(Supplied records begins)

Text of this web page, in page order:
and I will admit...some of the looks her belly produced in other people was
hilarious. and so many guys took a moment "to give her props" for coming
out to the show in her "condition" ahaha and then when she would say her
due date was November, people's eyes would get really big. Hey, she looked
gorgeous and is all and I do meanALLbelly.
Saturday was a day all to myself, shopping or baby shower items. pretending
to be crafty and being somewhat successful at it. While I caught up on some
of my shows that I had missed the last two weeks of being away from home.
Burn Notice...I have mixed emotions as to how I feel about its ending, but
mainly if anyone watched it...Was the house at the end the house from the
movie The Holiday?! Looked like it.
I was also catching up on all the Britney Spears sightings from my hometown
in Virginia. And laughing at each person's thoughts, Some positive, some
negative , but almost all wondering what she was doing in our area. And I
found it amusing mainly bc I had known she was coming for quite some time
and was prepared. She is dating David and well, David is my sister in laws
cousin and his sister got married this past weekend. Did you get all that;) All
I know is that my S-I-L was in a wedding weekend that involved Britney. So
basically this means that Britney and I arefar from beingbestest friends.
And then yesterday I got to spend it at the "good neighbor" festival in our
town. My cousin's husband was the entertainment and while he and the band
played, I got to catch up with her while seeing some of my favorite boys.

(Supplied records ends)
(Supplied records begins)

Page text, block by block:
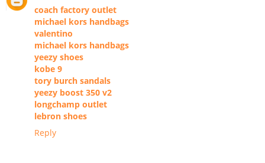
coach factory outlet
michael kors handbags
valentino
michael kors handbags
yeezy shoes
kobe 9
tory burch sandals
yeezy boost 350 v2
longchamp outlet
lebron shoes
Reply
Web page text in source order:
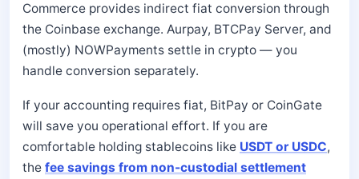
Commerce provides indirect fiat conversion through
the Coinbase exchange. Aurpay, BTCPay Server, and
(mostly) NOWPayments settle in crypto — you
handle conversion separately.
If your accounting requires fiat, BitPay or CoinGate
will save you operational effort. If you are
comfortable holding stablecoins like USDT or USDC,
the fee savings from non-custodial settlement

(Supplied records ends)
(Supplied records begins)

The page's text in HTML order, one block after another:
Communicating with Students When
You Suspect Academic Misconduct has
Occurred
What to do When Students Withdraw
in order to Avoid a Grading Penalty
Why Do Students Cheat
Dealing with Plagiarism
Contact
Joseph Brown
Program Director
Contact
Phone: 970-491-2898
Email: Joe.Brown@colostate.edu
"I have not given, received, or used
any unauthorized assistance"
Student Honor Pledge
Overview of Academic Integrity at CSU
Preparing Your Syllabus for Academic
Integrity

(Supplied records ends)

▶ **Your goal**
In the listing above, transcribe exactly everything from the line containing "Text of this" down to the line containing "played, I got", including both and nothing more.

▶ **Result**
Text of this web page, in page order:
and I will admit...some of the looks her belly produced in other people was
hilarious. and so many guys took a moment "to give her props" for coming
out to the show in her "condition" ahaha and then when she would say her
due date was November, people's eyes would get really big. Hey, she looked
gorgeous and is all and I do meanALLbelly.
Saturday was a day all to myself, shopping or baby shower items. pretending
to be crafty and being somewhat successful at it. While I caught up on some
of my shows that I had missed the last two weeks of being away from home.
Burn Notice...I have mixed emotions as to how I feel about its ending, but
mainly if anyone watched it...Was the house at the end the house from the
movie The Holiday?! Looked like it.
I was also catching up on all the Britney Spears sightings from my hometown
in Virginia. And laughing at each person's thoughts, Some positive, some
negative , but almost all wondering what she was doing in our area. And I
found it amusing mainly bc I had known she was coming for quite some time
and was prepared. She is dating David and well, David is my sister in laws
cousin and his sister got married this past weekend. Did you get all that;) All
I know is that my S-I-L was in a wedding weekend that involved Britney. So
basically this means that Britney and I arefar from beingbestest friends.
And then yesterday I got to spend it at the "good neighbor" festival in our
town. My cousin's husband was the entertainment and while he and the band
played, I got to catch up with her while seeing some of my favorite boys.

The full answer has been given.